The interpolymers are usually solid polymers having a number average molecular weight of about one million or more.
The nonionic surfactant has a hydrophilic-lipophilic balance (HLB) of from about 10 to about 14. Such nonionic surfactants constitute a known class of compounds having many members. The preferred materials are ethoxylated alkanols having from about 8 to about 24 carbon atoms in the alkanol moiety. The preferred water soluble electrolytes are the sodium, potassium and ammonium halides.

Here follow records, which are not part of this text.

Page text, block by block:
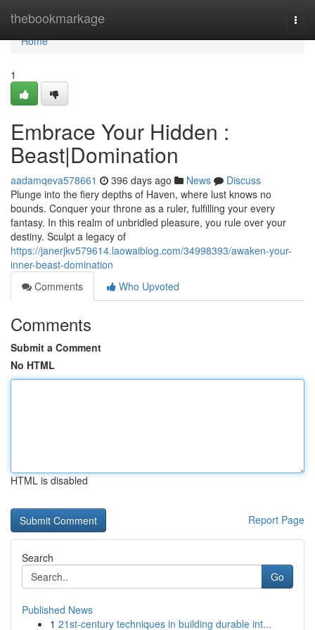
thebookmarkage
Home
Home
1
Embrace Your Hidden :
Beast|Domination
aadamqeva578661 396 days ago News
Discuss
Plunge into the fiery depths of Haven, where lust knows no
bounds. Conquer your throne as a ruler, fulfilling your every
fantasy. In this realm of unbridled pleasure, you rule over your
destiny. Sculpt a legacy of
https://janerjkv579614.laowaiblog.com/34998393/awaken-your-
inner-beast-domination
Comments
Who Upvoted
Comments
Submit a Comment
No HTML
HTML is disabled
Report Page
Search
Go
Published News
1 21st-century techniques in building durable int...
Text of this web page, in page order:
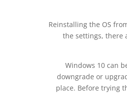
Reinstalling the OS
the settings, there
Windows 10 can
downgrade or
place. Before trying
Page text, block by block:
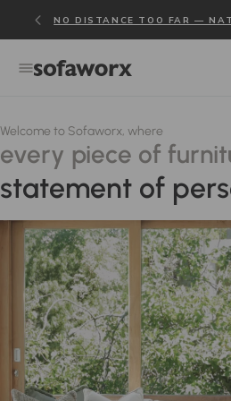
NO DISTANCE TOO FAR —
Welcome to Sofaworx, where
every piece of
statement of
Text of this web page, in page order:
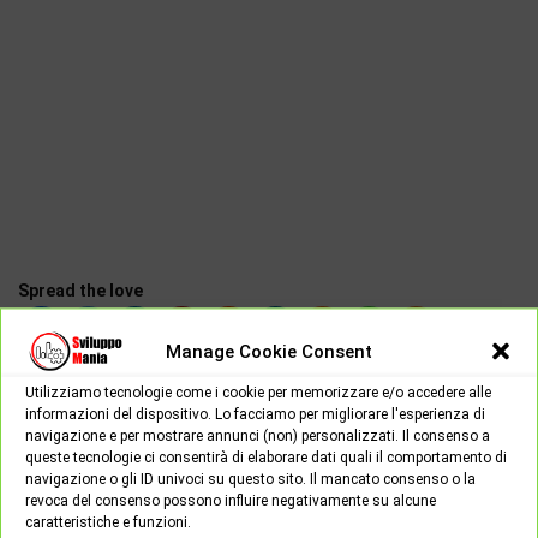
Manage Cookie Consent
Utilizziamo tecnologie come i cookie per memorizzare e/o accedere alle
informazioni del dispositivo. Lo facciamo per migliorare l'esperienza di
navigazione e per mostrare annunci (non) personalizzati. Il consenso a
queste tecnologie ci consentirà di elaborare dati quali il comportamento di
navigazione o gli ID univoci su questo sito. Il mancato consenso o la
revoca del consenso possono influire negativamente su alcune
caratteristiche e funzioni.
Spread the love
Earth2
PREV POST

Viscoelastic surfactants are employed as viscosifiers in the context of gravel packing fluids. Such systems contain virtually no insoluble residue. Gravsholt in "Viscoelasticity in Highly Dilute Aqueous Solutions of Pure Cationic Detergents," J. Colloid & Interface Sci. (57)3(1976), 575-77 indicates that certain quaternary ammonium salts impart viscoelastic properties to aqueous solutions. Gravsholt showed that cetyl trimethyl ammonium bromide would not impart viscoelastic properties to water but that cetyl trimethyl ammonium salicylate and certain other aromatic containing quaternary amines would. In U.S. Pat. No. 3,292,698, a mixture of cyclohexyl ammonium chloride and undecane-3-sodium sulfate was taught to induce viscoelastic properties to a formation flooding liquid containing less than about 3.5 percent by weight of sodium chloride. Higher levels of sodium chloride were said to destroy the viscoelastic properties of the fluid. UK Pat. No. 1,443,244, discloses a specific ethoxylated or propoxylated tertiary amine employed to thicken and aqueous solution of a strong mineral acid. U.S. Pat. No. 3,917,536 teaches that certain primary amines may be employed in subterranean formation acidizing solutions to retard the reaction of the acid on the formation. The amine may be more readily dispersed into the acid solution with the use of a dispersing agent such as a quaternary amine.
In particular Canadian Pat. No. 1,185,779, discloses a high electrolyte-containing aqueous wellbore service fluid which has improved viscosity characteristics over a wide range of wellbore conditions, including improved ease of preparation at the wellside and better shear stability and consistent viscosity over a wide temperature range. These improved aqueous wellbore service fluids are acknowledged as being useful in well known wellbore services such as perforation, clean-up, long term shut-in, drilling, placement of gravel packs and the like.